I will forever regard the Israelis of that period as achieving a rare level of national greatness: They were able to go on living normal lives, returning the next day to the same cafes bombed the day before, riding on the same bus line that the day before had its passengers blown up, blinded, maimed and brain damaged.


While making the documentary, I often wondered how we Americans would react if such terror came to our restaurants, malls and buses.


I think the evidence is mixed. I wish I could be entirely optimistic that we would react as befits a nation whose national anthem describes itself as "The home of the brave," but there is too much evidence that suggests a less than strong response.


I fear that unless a change in the American psyche and character takes place, car bombs as in Baghdad or terror as in Israel could unravel our society.


Why?


Many Americans have become so afraid of danger, not to mention dying, that they will panic rather than go on with life, which is the only effective response to terror.


Panic was the dominant reaction when the Unabomber threatened Los Angeles International Airport (LAX). The city of Los Angeles shut down the airport after the then-mayor announced that while Angelenos were free to make their own decision as to whether to fly, he, the mayor would not fly. As a radio talk-show host based in Los Angeles, I recall condemning his remarks as being the opposite of leadership. He should have rushed to LAX and flown on any regularly scheduled flight.

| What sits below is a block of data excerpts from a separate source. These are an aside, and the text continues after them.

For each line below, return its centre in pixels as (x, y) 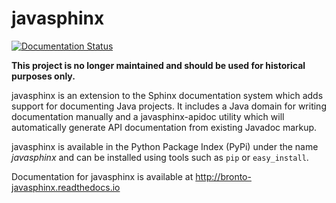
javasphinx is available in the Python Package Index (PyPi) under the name (165, 146)
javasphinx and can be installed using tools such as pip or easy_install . (160, 157)
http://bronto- (223, 176)
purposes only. (43, 76)
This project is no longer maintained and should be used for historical (158, 65)
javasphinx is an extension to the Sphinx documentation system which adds (167, 95)
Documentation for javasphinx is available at (102, 176)
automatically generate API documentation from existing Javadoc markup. (164, 127)

Panic has been induced by the fear of lawsuits. American courage has been profoundly compromised by frivolous lawsuits and the trial lawyers who bring them to court. Lawyers, sympathetic judges and the political party the trial lawyers govern would alone guarantee a cowardly reaction to domestic terror. You can be certain that most restaurants, stores, malls or bus lines bombed by terrorists would be sued. How many businesses would stay open after terror attacks, knowing that they could be sued for not providing enough security?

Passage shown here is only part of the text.